L'anthropologie une approche de recherche précieuse
Le jeune chercheur intègre en 2016 le volet anthropologique d’AFRIBIOTA, un programme de recherche multidisciplinaire qui vise à mieux caractériser un syndrome inflammatoire de l’intestin, lié à la malnutrition infantile chronique appelé entéropathie environnementale pédiatrique. Il part se former à l’Université de Bordeaux où il obtient en septembre 2017 un Master II en anthropologie sociale. Dans le cadre de ce master, il a partagé le quotidien de deux familles de quartiers très défavorisés d’Antananarivo avec des enfants en retard de croissance en s’intéressant en particulier à l’environnement des enfants, l’hygiène, les pratiques alimentaires, les relations avec l’entourage.
Légende: Elliot Rakotomanana partage le quotidien de familles défavorisées à Madagascar pour mieux comprendre les déterminants de la malnutrition.
En décembre 2017, il est retourné sur le terrain pour approfondir ces informations et observations avec cette fois une soixantaine de familles. « Beaucoup de ménage dans ces quartiers partagent les mêmes latrines dont l’entretien a un coût non négligeable » explique l’anthropologue « certains foyers refusent même leur utilisation par crainte d’être souillés par des matières fécales qui selon la croyance locale entrainent l’infortune dans la vie quotidienne. Nous cherchons à décrire l’implication que cela peut avoir sur les différentes pratiques autour de l’hygiène et de l’alimentation». Ces informations qui tiennent compte du contexte social, économique et culturel permettent de compléter celles obtenues par les disciplines traditionnelles de la recherche biomédicale.
Elliot Rakotomanana va bientôt mettre en œuvre grâce à l’aide du Dr Tamara Giles-Vernick la méthode « photovoice » dans le cadre de sa thématique de recherche. « Nous allons travailler avec des jeunes malgaches et leur demander de prendre dans leur environnement des photos liées à leur perception de la malnutrition. Développée depuis quelques années en anthropologie, cette méthode participative permet réellement de mettre en lumière les représentations et les connaissances des populations. Nous l’avons déjà appliquée dans notre groupe pour dans le cadre de nos recherches sur le peste et le paludisme ».

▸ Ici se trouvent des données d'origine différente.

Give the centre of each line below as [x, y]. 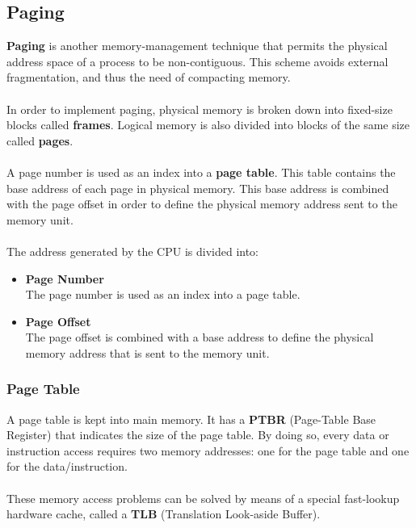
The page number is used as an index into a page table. [163, 294]
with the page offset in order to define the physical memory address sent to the [202, 204]
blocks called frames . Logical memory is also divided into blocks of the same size [208, 125]
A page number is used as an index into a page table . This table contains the [201, 172]
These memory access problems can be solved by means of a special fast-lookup [203, 498]
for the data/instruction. [67, 466]
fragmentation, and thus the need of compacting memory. [149, 77]
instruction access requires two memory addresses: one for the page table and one [208, 450]
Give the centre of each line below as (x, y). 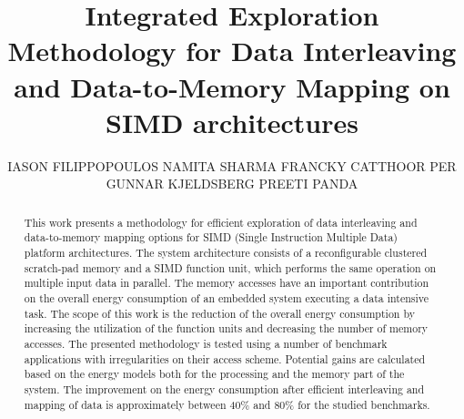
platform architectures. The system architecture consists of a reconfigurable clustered (226, 252)
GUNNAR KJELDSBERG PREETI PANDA (232, 184)
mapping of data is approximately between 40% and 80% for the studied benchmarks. (227, 404)
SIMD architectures (232, 122)
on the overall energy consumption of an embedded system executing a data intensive (227, 297)
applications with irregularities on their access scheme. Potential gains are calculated (225, 358)
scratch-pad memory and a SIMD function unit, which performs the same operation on (230, 267)
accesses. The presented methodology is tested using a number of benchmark (206, 343)
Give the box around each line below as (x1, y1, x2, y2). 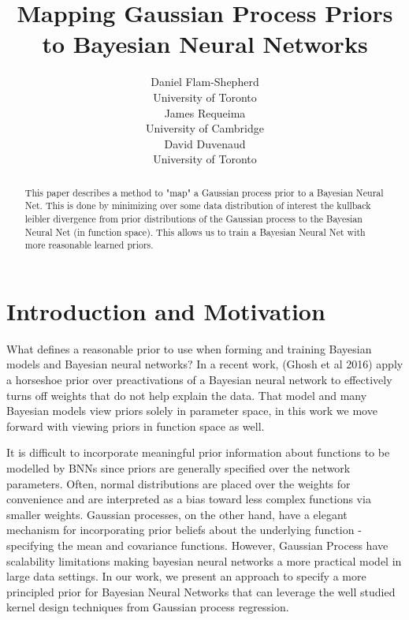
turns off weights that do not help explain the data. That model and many (6, 387, 367, 403)
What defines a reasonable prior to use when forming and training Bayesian (6, 340, 372, 357)
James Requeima (164, 104, 246, 121)
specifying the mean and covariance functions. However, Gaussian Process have (6, 537, 389, 554)
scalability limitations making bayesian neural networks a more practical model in (6, 552, 402, 569)
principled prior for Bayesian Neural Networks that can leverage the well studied (6, 583, 396, 599)
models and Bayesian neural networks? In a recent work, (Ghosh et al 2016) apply (6, 356, 403, 372)
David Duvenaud (164, 135, 246, 151)
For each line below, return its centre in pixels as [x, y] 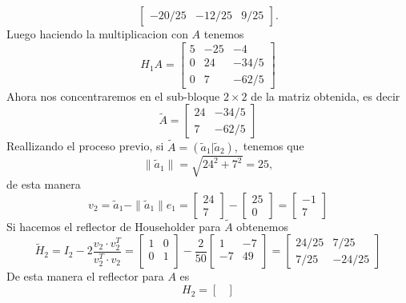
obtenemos [262, 226]
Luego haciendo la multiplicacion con [97, 34]
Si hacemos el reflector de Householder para [114, 226]
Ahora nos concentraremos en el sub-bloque [113, 96]
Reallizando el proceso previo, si [85, 146]
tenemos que [273, 146]
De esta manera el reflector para [85, 276]
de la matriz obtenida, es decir [326, 96]
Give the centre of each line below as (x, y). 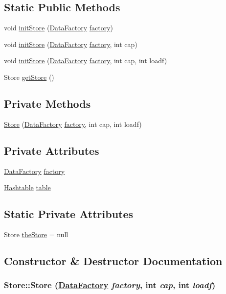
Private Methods (47, 103)
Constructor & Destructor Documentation (113, 260)
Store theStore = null (36, 234)
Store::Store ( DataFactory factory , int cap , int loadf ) (110, 285)
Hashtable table (27, 187)
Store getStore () (29, 77)
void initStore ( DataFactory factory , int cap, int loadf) (86, 61)
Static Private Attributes (69, 214)
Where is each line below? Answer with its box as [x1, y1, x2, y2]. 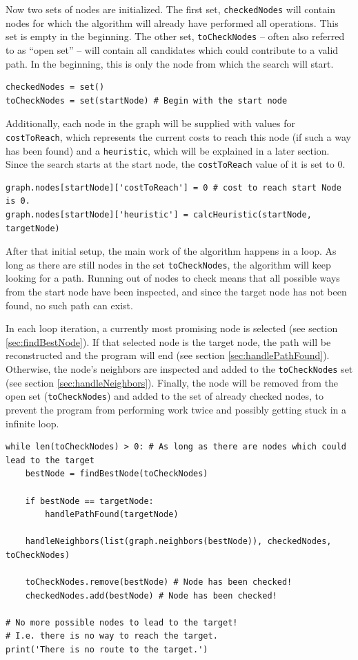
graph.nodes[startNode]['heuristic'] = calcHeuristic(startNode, [6, 210, 312, 220]
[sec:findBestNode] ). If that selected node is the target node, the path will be [6, 334, 331, 349]
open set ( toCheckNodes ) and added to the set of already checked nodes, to [6, 389, 324, 403]
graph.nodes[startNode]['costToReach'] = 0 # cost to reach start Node [6, 182, 341, 193]
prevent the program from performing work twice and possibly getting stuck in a [6, 402, 347, 416]
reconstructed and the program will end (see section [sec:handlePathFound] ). [6, 348, 330, 362]
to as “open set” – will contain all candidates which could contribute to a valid [6, 42, 339, 57]
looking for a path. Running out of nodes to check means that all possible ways [6, 271, 340, 285]

Prochaine étape, toujours dans le cadre du projet AFRIBIOTA, Elliot Rakotomanana souhaite débuter une thèse en anthropologie de la Santé. « C’est important pour moi de renforcer mes connaissances pour contribuer à mieux comprendre les problèmes de malnutrition », conclut ce chercheur engagé.
Elliot Rakotomanana, anthropologue à l'Institut Pasteur de Madagascar
- 1980 : Naissance d’Elliot Fara Nandrasana Rakotomanana à Antananarivo
- 2006 : Diplôme d’Etudes Approfondies en Biochimie Appliquée aux Sciences de l’alimentation et à la Nutrition, Université d’Antananarivo
- Depuis 2014 : Socio-anthropologue spécialiste en Nutrition et Santé à l’Institut Pasteur de Madagascar
- 2016- 2017 : Master II en Anthropologie sociale, Université de Bordeaux.